Dataset items
BEGIN

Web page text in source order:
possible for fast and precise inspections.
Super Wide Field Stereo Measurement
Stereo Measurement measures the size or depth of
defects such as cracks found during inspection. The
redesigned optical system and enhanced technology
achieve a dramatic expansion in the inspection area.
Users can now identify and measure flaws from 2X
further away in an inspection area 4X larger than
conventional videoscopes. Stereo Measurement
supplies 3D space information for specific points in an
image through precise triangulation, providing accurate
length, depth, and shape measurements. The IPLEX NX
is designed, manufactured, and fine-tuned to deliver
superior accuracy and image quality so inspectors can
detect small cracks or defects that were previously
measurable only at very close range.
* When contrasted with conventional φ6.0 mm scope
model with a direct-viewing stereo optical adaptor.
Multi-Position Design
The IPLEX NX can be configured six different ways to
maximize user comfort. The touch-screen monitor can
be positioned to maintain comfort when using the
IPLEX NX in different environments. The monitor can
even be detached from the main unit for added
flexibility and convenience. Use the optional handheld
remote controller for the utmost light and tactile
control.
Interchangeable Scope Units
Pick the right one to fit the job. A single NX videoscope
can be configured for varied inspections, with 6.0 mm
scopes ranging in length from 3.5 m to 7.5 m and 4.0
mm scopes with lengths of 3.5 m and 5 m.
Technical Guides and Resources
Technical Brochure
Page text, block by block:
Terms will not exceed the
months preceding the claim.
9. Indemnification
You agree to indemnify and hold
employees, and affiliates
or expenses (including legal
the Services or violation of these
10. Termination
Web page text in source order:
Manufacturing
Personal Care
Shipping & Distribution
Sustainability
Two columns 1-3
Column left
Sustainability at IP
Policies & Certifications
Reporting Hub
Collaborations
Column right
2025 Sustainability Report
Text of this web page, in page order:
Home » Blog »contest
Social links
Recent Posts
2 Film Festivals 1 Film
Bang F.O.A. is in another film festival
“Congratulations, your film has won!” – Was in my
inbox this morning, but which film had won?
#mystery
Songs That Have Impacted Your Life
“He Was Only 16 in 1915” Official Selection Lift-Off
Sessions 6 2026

END

▸ **WORK ITEM**: Please give back, exactly as it stands above, the stretch from the line with "model with a" through the line with "IPLEX NX in", and no line outside it.

▸ **REPLY**:
model with a direct-viewing stereo optical adaptor.
Multi-Position Design
The IPLEX NX can be configured six different ways to
maximize user comfort. The touch-screen monitor can
be positioned to maintain comfort when using the
IPLEX NX in different environments. The monitor can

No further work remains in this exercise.